Dimanche 28 décembre 2025

Comme hier, nous regardons le jour arriver. Puis nous partons randonner. Le parcours du jour porte le nom de l’arbre. C’est le nom du fils des fondateurs du lieu, il est mort en 2002.

Il faudra que je précise où je suis. Toi qui lis ces mots, sans doute tu ne sais pas.

Au loin le mur encore, au-dessus les vautours, majestueux, portés par le vent, le 40mm n’est pas idéal pour capter leur silhouette quand le soleil s’y heurte. Arrivés au pied de l’arbre, je cherche quoi faire de son nom, de ses écorces, d’un contre-jour qui le ferait ombre, de la lumière qui le frappe au matin. Selon où l’on se trouve, dans le Ranch, dans la vallée, il domaine l’horizon. C’est une présence.

En prenant la pierre en photo dans la terre ocre, encore plus ocre dans le soleil levant, je n’ose pas te dire que j’ai pour projet photo, ici, quelque chose qui s’appellerait “Le désert jusqu’au rien”. Je ne sais pas si verbe « oser » convient. J’ai quelque part peur de ne pas savoir quoi dire de plus, surtout dans une autre langue que la mienne. Je n’aime pas ces silences qui viennent de moi. Je ne sais pas exactement d’où ils viennent. J’ai peur de ce que cache ce rien alors qu’il n’est qu’une une référence durassienne, une sonorité qui me poursuit, la recherche d’une radicalité stylistique.

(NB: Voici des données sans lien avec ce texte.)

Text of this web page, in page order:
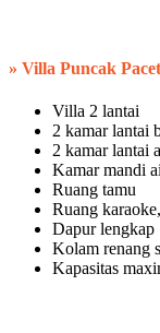
» Villa Puncak Pacet
Villa 2 lantai
2 kamar lantai
2 kamar lantai
Kamar mandi
Ruang tamu
Ruang
Dapur lengkap
Kolam renang
Kapasitas
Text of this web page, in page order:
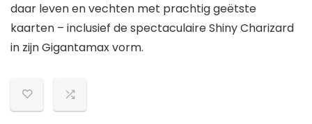
daar leven en vechten met prachtig geëtste
kaarten – inclusief de spectaculaire Shiny Charizard
in zijn Gigantamax vorm.
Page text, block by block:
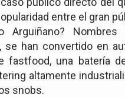
entre el gran
Arguiñano?
se han convertido en
fastfood, una batería
altamente
snobs.
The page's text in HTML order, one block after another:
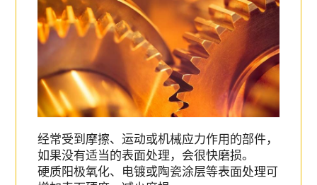
经常受到摩擦、运动或机械应力作用的部件，
如果没有适当的表面处理，会很快磨损。
硬质阳极氧化、电镀或陶瓷涂层等表面处理可
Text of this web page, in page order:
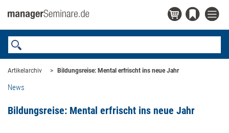
Artikelarchiv Bildungsreise: Mental erfrischt ins neue Jahr
News
Bildungsreise: Mental erfrischt ins neue Jahr
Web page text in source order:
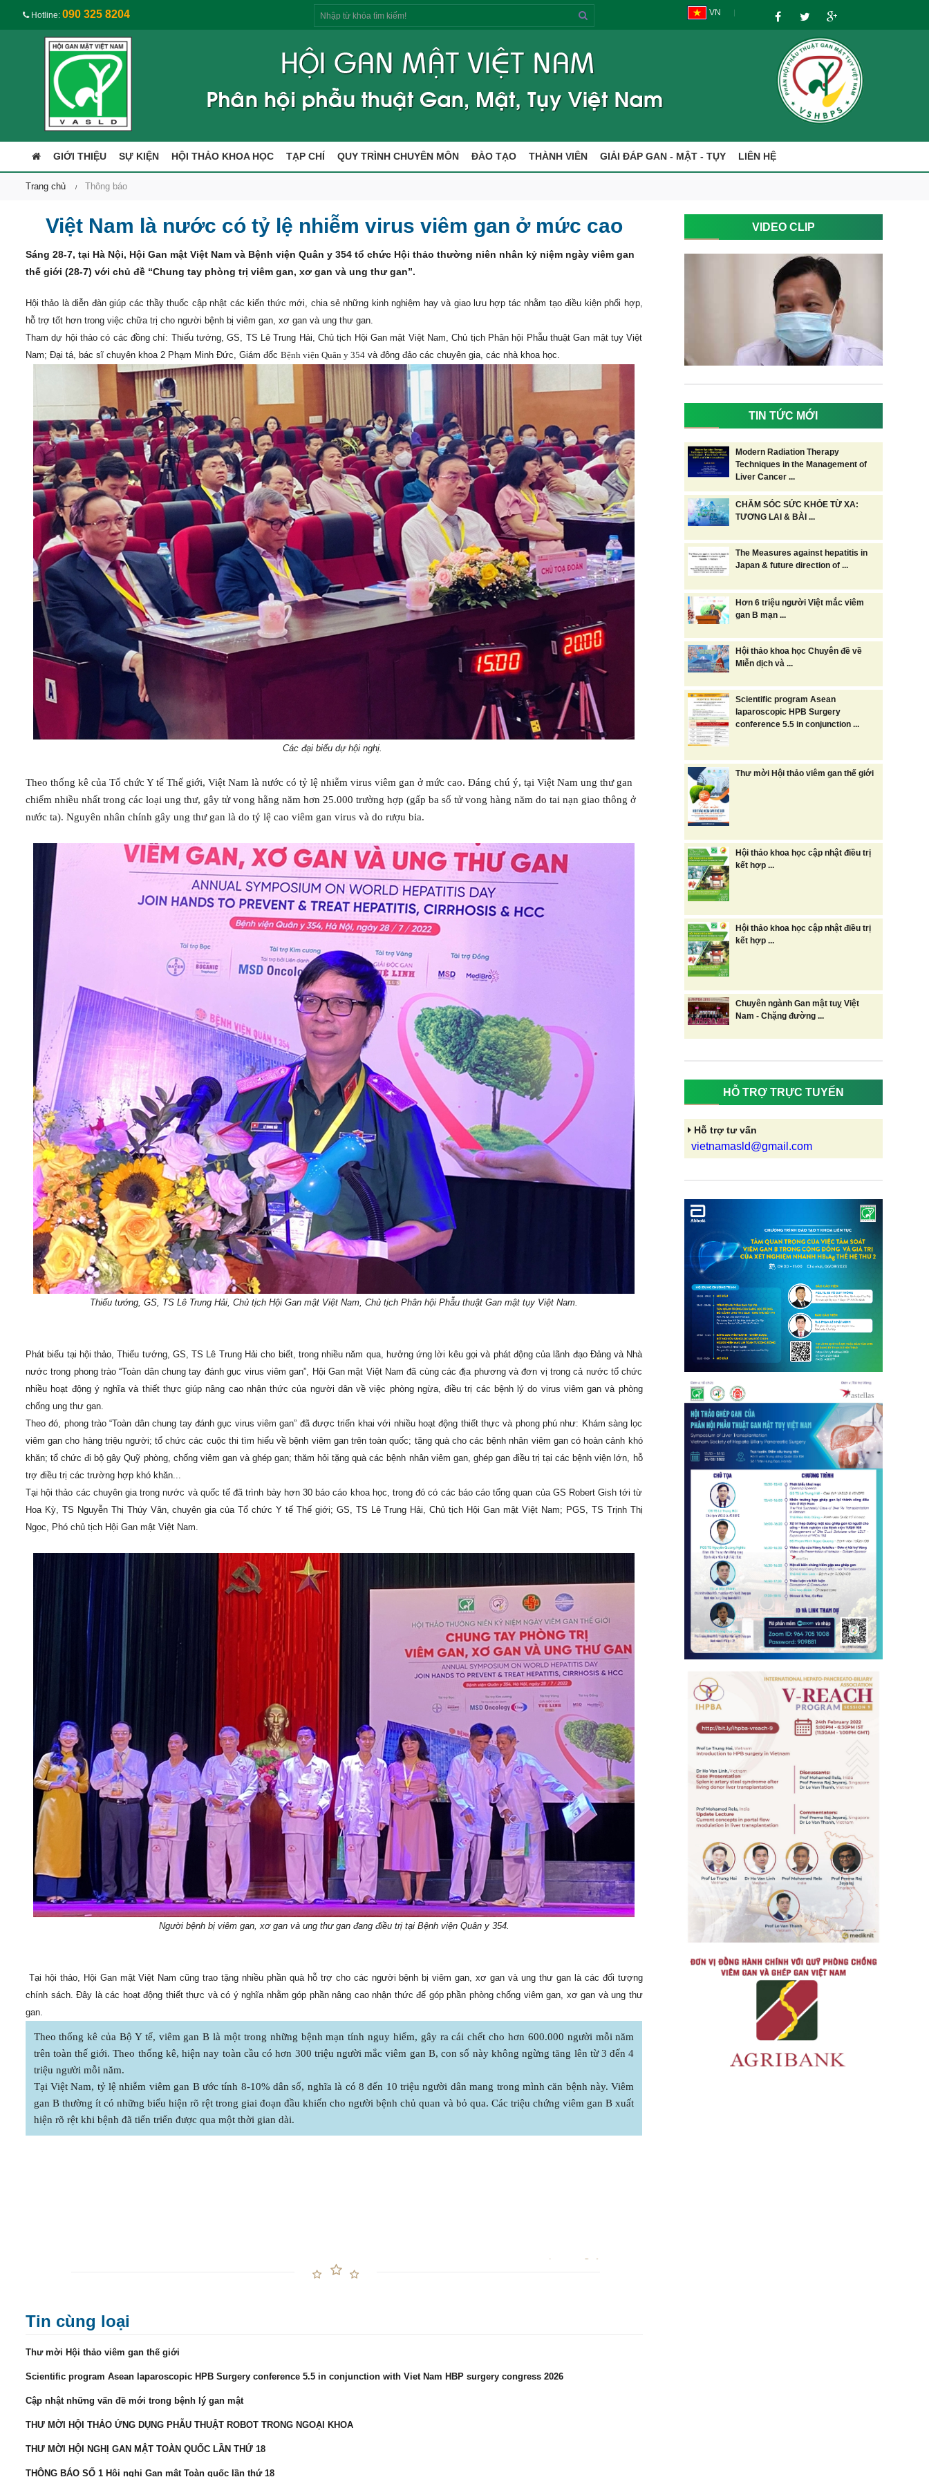
Hotline: 090 325 8204
Tìm
kiếm
VN
GIỚI THIỆU SỰ KIỆN HỘI THẢO KHOA HỌC TẠP CHÍ QUY TRÌNH CHUYÊN MÔN ĐÀO TẠO THÀNH VIÊN GIẢI ĐÁP GAN - MẬT - TỤY LIÊN HỆ
Trang chủ Thông báo
Việt Nam là nước có tỷ lệ nhiễm virus viêm gan ở mức cao
Sáng 28-7, tại Hà Nội, Hội Gan mật Việt Nam và Bệnh viện Quân y 354 tổ chức Hội thảo thường niên nhân kỷ niệm ngày viêm gan
thế giới (28-7) với chủ đề “Chung tay phòng trị viêm gan, xơ gan và ung thư gan”.
Hội thảo là diễn đàn giúp các thầy thuốc cập nhật các kiến thức mới, chia sẻ những kinh nghiệm hay và giao lưu hợp tác nhằm tạo điều kiện phối hợp,
hỗ trợ tốt hơn trong việc chữa trị cho người bệnh bị viêm gan, xơ gan và ung thư gan.
Tham dự hội thảo có các đồng chí: Thiếu tướng, GS, TS Lê Trung Hải, Chủ tịch Hội Gan mật Việt Nam, Chủ tịch Phân hội Phẫu thuật Gan mật tụy Việt
Nam; Đại tá, bác sĩ chuyên khoa 2 Phạm Minh Đức, Giám đốc Bệnh viện Quân y 354 và đông đảo các chuyên gia, các nhà khoa học.
Các đại biểu dự hội nghị.
Theo thống kê của Tổ chức Y tế Thế giới, Việt Nam là nước có tỷ lệ nhiễm virus viêm gan ở mức cao. Đáng chú ý, tại Việt Nam ung thư gan
chiếm nhiều nhất trong các loại ung thư, gây tử vong hằng năm hơn 25.000 trường hợp (gấp ba số tử vong hàng năm do tai nạn giao thông ở
nước ta). Nguyên nhân chính gây ung thư gan là do tỷ lệ cao viêm gan virus và do rượu bia.
Thiếu tướng, GS, TS Lê Trung Hải, Chủ tịch Hội Gan mật Việt Nam, Chủ tịch Phân hội Phẫu thuật Gan mật tụy Việt Nam.
Phát biểu tại hội thảo, Thiếu tướng, GS, TS Lê Trung Hải cho biết, trong nhiều năm qua, hưởng ứng lời kêu gọi và phát động của lãnh đạo Đảng và Nhà
nước trong phong trào “Toàn dân chung tay đánh gục virus viêm gan”, Hội Gan mật Việt Nam đã cùng các địa phương và đơn vị trong cả nước tổ chức
nhiều hoạt động ý nghĩa và thiết thực giúp nâng cao nhận thức của người dân về việc phòng ngừa, điều trị các bệnh lý do virus viêm gan và phòng
chống ung thư gan.
Theo đó, phong trào “Toàn dân chung tay đánh gục virus viêm gan” đã được triển khai với nhiều hoạt động thiết thực và phong phú như: Khám sàng lọc
viêm gan cho hàng triệu người; tổ chức các cuộc thi tìm hiểu về bệnh viêm gan trên toàn quốc; tặng quà cho các bệnh nhân viêm gan có hoàn cảnh khó
khăn; tổ chức đi bộ gây Quỹ phòng, chống viêm gan và ghép gan; thăm hỏi tặng quà các bệnh nhân viêm gan, ghép gan điều trị tại các bệnh viện lớn, hỗ
trợ điều trị các trường hợp khó khăn...
Tại hội thảo các chuyên gia trong nước và quốc tế đã trình bày hơn 30 báo cáo khoa học, trong đó có các báo cáo tổng quan của GS Robert Gish tới từ
Hoa Kỳ, TS Nguyễn Thị Thúy Vân, chuyên gia của Tổ chức Y tế Thế giới; GS, TS Lê Trung Hải, Chủ tịch Hội Gan mật Việt Nam; PGS, TS Trịnh Thị
Ngọc, Phó chủ tịch Hội Gan mật Việt Nam.
Người bệnh bị viêm gan, xơ gan và ung thư gan đang điều trị tại Bệnh viện Quân y 354.
Tại hội thảo, Hội Gan mật Việt Nam cũng trao tặng nhiều phần quà hỗ trợ cho các người bệnh bị viêm gan, xơ gan và ung thư gan là các đối tượng
chính sách. Đây là các hoạt động thiết thực và có ý nghĩa nhằm góp phần nâng cao nhận thức để góp phần phòng chống viêm gan, xơ gan và ung thư
gan.
Theo thống kê của Bộ Y tế, viêm gan B là một trong những bệnh mạn tính nguy hiểm, gây ra cái chết cho hơn 600.000 người mỗi năm
trên toàn thế giới. Theo thống kê, hiện nay toàn cầu có hơn 300 triệu người mắc viêm gan B, con số này không ngừng tăng lên từ 3 đến 4
triệu người mỗi năm.
Tại Việt Nam, tỷ lệ nhiễm viêm gan B ước tính 8-10% dân số, nghĩa là có 8 đến 10 triệu người dân mang trong mình căn bệnh này. Viêm
gan B thường ít có những biểu hiện rõ rệt trong giai đoạn đầu khiến cho người bệnh chủ quan và bỏ qua. Các triệu chứng viêm gan B xuất
hiện rõ rệt khi bệnh đã tiến triển được qua một thời gian dài.
Tin cùng loại
Thư mời Hội thảo viêm gan thế giới
Scientific program Asean laparoscopic HPB Surgery conference 5.5 in conjunction with Viet Nam HBP surgery congress 2026
Cập nhật những vấn đề mới trong bệnh lý gan mật
THƯ MỜI HỘI THẢO ỨNG DỤNG PHẪU THUẬT ROBOT TRONG NGOẠI KHOA
THƯ MỜI HỘI NGHỊ GAN MẬT TOÀN QUỐC LẦN THỨ 18
THÔNG BÁO SỐ 1 Hội nghị Gan mật Toàn quốc lần thứ 18
VIDEO CLIP
TIN TỨC MỚI
Modern Radiation Therapy
Techniques in the Management of
Liver Cancer ...
CHĂM SÓC SỨC KHỎE TỪ XA:
TƯƠNG LAI & BÀI ...
The Measures against hepatitis in
Japan & future direction of ...
Hơn 6 triệu người Việt mắc viêm
gan B mạn ...
Hội thảo khoa học Chuyên đề về
Miễn dịch và ...
Scientific program Asean
laparoscopic HPB Surgery
conference 5.5 in conjunction ...
Thư mời Hội thảo viêm gan thế giới
Hội thảo khoa học cập nhật điều trị
kết hợp ...
Hội thảo khoa học cập nhật điều trị
kết hợp ...
Chuyên ngành Gan mật tuỵ Việt
Nam - Chặng đường ...
HỖ TRỢ TRỰC TUYẾN
Hỗ trợ tư vấn
vietnamasld@gmail.com

Retour. Petit-déjeuner. Chaque jour je rencontre de nouveaux visages. Chaque jour tu leur offres une casquette, c’est Noël, encore, encore. Aujourd’hui, Milagros. Elle me dit que le Ranch, ce n’est pas le Mexique. Je sais, mais il est important de l’entendre ; je pourrais tomber dans le piège, réduire le pays et ses milliers de km en cet espace fermé. Il y a aussi Kelly. Elle est censée garder Rita à partir d’aujourd’hui. Mais tu as compris que j’aimerais qu’elle reste avec nous. J’aime ses pitreries. Tu te ravises.